The two things you might notice:

- Slight increase in rates on CDs, money market accounts, and other short-term savings - Slight increase on car loan rates, mortgages, and other long-term consumer borrowing


Money becomes more expensive to borrow.


It is now marginally more expensive than "free."


Harder to buy a house, rents might go up, etc.

Also, harder to raise capital for startups. Though that's probably a good thing that the bar is raised -- will be better in the long term for everyone.


Not really, any long term fixed rate loan had this priced in for months. In fact, the FNMA 30 year interest estimate is slightly lower now than when it opened, opened at 3.040% and is currently at 3.019% (sorry, no internet source available for that or I'd link it). The question this morning was if they were going to raise the rates today or next quarter and by how much, not if they were going to.

Edit: It's now moved up to 3.048%, but either way, my point is that whether you closed on a long term fixed rate loan yesterday or today doesn't really matter.


The fact that we can borrow at 3% for 30 years and we don't use this to invest in productive infrastructure assets is insane.


Who is we? The federal govt can borrow at far lower rates than 3%.


Not for 30 years. In fact, as of yesterday 12/15, the 30-year treasury rate was exactly 3.00%.

https://www.treasury.gov/resource-center/data-chart-center/i...


Great link, thank you!


We the people.

I was being a bit generous with the we bit since I am Australian, but the same thing applies to our government too. My state just sold off a hugely productive piece of infrastructure (electricity poles and wires) to pay down debt. The crazy thing is the infrastructure returned twice as much per year in dividends than the interest on the debt retired.
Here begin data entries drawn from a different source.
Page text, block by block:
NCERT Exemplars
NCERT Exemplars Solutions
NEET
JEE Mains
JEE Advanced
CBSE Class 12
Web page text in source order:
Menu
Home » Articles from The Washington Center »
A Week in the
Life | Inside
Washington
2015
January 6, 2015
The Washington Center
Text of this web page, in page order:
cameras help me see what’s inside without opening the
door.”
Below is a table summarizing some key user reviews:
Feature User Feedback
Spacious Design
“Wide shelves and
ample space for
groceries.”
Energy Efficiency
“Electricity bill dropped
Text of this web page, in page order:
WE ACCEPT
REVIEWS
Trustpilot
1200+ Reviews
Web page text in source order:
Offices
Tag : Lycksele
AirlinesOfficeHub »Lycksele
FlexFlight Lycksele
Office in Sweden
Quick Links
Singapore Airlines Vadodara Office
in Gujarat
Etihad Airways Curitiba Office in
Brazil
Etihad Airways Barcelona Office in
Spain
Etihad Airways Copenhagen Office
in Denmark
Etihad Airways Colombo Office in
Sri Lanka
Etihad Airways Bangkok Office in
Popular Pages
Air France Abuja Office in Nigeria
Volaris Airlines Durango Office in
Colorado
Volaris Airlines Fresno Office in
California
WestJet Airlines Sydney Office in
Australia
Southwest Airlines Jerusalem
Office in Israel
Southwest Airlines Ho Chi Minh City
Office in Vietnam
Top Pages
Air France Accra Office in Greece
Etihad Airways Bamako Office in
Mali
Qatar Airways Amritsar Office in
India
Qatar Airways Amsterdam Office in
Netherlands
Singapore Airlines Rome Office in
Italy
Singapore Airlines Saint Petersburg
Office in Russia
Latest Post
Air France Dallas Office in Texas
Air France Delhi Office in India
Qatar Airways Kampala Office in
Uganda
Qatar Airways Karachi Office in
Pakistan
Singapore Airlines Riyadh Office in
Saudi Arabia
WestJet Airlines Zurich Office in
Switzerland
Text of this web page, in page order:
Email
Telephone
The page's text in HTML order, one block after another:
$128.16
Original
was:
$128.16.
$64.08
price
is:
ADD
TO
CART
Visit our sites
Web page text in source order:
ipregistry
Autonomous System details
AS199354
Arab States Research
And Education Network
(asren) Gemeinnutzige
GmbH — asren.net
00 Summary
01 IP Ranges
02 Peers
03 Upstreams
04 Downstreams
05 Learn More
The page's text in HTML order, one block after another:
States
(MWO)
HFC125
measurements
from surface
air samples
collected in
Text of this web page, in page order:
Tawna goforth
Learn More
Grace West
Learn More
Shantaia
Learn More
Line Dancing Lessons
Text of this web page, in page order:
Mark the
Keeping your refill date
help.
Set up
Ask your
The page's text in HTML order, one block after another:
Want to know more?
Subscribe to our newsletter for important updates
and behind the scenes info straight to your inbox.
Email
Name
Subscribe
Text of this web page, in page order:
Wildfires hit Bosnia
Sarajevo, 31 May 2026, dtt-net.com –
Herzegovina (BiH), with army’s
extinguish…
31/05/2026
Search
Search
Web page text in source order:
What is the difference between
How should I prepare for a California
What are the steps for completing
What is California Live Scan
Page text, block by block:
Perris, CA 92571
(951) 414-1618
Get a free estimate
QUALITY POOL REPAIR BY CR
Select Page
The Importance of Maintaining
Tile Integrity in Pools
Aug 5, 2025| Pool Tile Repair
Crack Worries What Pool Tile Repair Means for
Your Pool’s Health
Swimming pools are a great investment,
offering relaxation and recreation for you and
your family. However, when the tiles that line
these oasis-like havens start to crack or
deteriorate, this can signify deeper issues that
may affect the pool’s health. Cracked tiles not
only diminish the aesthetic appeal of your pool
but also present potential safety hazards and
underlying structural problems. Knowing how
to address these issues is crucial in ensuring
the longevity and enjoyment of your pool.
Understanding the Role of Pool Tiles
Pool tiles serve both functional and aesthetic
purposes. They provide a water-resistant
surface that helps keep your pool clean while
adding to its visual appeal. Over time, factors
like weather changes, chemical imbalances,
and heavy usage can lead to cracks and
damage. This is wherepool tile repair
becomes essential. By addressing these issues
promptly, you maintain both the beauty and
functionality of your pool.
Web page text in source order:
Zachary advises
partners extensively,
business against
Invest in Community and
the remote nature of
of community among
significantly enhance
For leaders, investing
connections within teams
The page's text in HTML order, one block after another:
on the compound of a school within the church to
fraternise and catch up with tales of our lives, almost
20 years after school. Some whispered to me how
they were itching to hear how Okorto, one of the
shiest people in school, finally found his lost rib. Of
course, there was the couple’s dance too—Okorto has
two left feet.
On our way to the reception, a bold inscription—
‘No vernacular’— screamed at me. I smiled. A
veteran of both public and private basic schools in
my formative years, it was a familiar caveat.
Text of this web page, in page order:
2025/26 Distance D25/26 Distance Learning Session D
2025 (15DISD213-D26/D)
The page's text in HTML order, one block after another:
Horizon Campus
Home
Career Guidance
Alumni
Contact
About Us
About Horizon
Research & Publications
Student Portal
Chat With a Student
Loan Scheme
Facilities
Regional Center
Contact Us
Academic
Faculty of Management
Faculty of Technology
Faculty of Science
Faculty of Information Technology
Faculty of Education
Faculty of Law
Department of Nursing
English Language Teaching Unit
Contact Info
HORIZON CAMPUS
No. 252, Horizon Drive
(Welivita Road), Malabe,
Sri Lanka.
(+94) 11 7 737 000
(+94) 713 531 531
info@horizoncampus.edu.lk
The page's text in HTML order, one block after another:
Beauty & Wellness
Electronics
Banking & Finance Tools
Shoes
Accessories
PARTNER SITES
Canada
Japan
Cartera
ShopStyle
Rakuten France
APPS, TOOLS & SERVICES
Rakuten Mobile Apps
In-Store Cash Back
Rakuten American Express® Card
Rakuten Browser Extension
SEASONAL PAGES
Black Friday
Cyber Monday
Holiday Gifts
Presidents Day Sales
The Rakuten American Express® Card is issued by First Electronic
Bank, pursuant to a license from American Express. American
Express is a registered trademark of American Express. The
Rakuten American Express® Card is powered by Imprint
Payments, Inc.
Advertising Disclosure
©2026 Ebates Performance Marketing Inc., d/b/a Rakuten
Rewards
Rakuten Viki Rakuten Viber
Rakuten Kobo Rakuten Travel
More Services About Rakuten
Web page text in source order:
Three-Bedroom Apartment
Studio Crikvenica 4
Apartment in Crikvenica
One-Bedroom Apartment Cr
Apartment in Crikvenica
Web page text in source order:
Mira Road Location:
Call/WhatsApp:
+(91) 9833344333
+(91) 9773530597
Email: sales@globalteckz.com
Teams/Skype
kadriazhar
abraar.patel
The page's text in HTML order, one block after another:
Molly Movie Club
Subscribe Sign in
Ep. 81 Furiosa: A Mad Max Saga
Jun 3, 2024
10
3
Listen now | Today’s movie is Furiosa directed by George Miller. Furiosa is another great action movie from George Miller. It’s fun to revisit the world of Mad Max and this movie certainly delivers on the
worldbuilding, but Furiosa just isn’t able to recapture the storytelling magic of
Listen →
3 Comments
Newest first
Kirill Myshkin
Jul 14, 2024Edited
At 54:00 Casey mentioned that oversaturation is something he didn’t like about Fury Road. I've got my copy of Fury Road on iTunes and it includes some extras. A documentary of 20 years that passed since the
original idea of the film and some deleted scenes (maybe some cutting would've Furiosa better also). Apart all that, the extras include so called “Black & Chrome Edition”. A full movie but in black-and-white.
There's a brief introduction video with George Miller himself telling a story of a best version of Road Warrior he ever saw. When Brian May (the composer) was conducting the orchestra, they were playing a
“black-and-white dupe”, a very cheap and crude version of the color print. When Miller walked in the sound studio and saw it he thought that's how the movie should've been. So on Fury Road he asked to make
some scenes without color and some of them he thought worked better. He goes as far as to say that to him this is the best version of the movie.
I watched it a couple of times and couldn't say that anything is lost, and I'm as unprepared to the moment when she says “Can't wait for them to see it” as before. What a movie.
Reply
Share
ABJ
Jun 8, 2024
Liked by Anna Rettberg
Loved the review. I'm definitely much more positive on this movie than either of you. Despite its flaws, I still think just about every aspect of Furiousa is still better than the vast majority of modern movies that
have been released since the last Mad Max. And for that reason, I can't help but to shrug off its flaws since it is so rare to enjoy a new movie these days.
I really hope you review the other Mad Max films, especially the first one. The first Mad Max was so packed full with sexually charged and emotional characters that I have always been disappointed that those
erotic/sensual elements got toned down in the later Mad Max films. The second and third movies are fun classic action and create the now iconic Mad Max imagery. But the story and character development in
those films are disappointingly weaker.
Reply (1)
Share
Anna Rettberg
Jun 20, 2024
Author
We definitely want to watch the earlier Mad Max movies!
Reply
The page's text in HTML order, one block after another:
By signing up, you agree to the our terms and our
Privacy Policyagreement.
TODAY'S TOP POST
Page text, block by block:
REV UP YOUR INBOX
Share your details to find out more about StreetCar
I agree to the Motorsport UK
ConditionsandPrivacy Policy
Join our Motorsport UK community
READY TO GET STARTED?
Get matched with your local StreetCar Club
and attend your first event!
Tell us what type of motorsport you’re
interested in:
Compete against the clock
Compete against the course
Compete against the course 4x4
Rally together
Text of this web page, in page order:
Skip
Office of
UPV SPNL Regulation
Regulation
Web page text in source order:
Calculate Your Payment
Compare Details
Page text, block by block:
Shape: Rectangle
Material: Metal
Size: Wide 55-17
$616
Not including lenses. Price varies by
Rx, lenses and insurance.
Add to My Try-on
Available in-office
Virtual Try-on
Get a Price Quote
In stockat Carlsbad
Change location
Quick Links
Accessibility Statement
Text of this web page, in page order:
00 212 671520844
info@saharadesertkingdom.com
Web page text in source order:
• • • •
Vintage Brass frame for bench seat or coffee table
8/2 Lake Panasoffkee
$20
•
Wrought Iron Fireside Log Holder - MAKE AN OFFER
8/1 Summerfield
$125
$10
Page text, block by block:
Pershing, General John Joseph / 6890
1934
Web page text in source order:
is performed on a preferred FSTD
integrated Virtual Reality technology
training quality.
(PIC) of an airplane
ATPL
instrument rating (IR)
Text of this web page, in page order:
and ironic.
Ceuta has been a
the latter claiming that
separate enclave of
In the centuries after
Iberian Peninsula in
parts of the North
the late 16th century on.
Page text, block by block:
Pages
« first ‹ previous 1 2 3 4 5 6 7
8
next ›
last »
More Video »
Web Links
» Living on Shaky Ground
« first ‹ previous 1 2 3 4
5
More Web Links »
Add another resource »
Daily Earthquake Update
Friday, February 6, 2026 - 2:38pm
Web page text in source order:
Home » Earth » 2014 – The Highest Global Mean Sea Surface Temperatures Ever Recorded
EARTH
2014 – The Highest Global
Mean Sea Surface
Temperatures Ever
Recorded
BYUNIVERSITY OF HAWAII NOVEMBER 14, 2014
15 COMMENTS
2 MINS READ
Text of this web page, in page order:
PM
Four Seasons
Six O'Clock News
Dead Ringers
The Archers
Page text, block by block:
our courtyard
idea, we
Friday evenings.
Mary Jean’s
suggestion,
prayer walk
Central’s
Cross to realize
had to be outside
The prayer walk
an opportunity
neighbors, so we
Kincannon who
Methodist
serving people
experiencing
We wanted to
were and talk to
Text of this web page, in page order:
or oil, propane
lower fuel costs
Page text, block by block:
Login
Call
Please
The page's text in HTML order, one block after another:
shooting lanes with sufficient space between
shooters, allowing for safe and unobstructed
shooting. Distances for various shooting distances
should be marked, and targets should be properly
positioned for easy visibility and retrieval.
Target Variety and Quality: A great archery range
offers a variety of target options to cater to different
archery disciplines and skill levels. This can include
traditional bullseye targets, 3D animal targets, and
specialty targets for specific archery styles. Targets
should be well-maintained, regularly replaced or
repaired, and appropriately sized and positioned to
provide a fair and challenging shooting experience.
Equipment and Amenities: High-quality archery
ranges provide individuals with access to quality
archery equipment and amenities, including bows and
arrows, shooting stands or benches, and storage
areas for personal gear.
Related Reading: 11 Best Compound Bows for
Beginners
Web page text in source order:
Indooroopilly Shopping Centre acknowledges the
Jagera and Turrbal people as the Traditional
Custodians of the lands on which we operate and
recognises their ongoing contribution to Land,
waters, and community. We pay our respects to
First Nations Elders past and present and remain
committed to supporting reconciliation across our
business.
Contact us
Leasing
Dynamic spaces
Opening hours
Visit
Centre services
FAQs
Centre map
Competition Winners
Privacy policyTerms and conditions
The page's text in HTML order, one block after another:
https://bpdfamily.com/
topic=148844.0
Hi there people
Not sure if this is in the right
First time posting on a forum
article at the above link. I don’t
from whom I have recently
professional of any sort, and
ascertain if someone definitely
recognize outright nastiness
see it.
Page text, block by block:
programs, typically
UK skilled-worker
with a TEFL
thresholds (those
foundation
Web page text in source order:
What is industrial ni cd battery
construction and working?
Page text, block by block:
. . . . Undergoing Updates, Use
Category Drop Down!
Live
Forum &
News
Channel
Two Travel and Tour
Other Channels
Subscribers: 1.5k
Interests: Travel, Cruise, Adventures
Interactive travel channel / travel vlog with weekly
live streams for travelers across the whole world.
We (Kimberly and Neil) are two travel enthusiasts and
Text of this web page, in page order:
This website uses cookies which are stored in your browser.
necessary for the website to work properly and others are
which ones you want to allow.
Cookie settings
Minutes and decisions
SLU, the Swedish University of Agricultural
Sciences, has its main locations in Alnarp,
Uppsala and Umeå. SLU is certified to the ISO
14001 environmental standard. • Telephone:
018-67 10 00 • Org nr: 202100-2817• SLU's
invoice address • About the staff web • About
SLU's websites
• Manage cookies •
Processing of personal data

> Harder for me to buy a house. Bummer.

Yes and no. Yes because the monthly payment on a new mortgage for a given purchase price just went up. No because that payment went up for everyone by the same amount at the same time, so purchase prices will (theoretically) adjust downward.

Keep in mind that today's news means a bak will lend you money at 4% instead of 3.75%, so the effect is minimal.

Other factors that influence the housing market such as strength of the local economy and availability & quality of financing won't be affected unless we see substantial rise in rates.


> No because that payment went up for everyone by the same amount at the same time

The rate is more significant the more you borrow, and not everyone has to borrow the same amount to buy the same hypothetical home. Buyers who have to borrow more are less attractive to sellers, ceteris paribus, since there's a greater chance of the deal falling through.

But if we're talking about a .25% difference, it won't have a real measurable effect.


No, likely easier. Think of it this way. Borrowing money costs you more, but makes the lender more money in interest. Lenders now have more of an incentive to loan out money, because they'll actually be earning more (eventually) on it.


But if pen2l was a marginal borrower before the rate hike, this might have disqualified him (without a bigger down payment anyhow)


An oversimplification: Interest rates are going up over the long run in an effort to keep inflation from getting out of hand (very generally, asset prices go down when interest rates go up). The risk is that it will worsen unemployment before we're ready for it.


The Average Joe's home loan just got a slight bit more expensive.


Woohoo, that means that less people will be able to afford the highest prices, which means the bubbling up sales prices will go down, and those of us who have been saving up for a home will have a better shot instead of getting priced out by folks willing to take on extreme loans because of low interest rates.


However, the cost of the home in many markets will have decreased slightly as a result.


I like the post. Is always great to learn new or different ways to solve the same challenge. Great tutorial.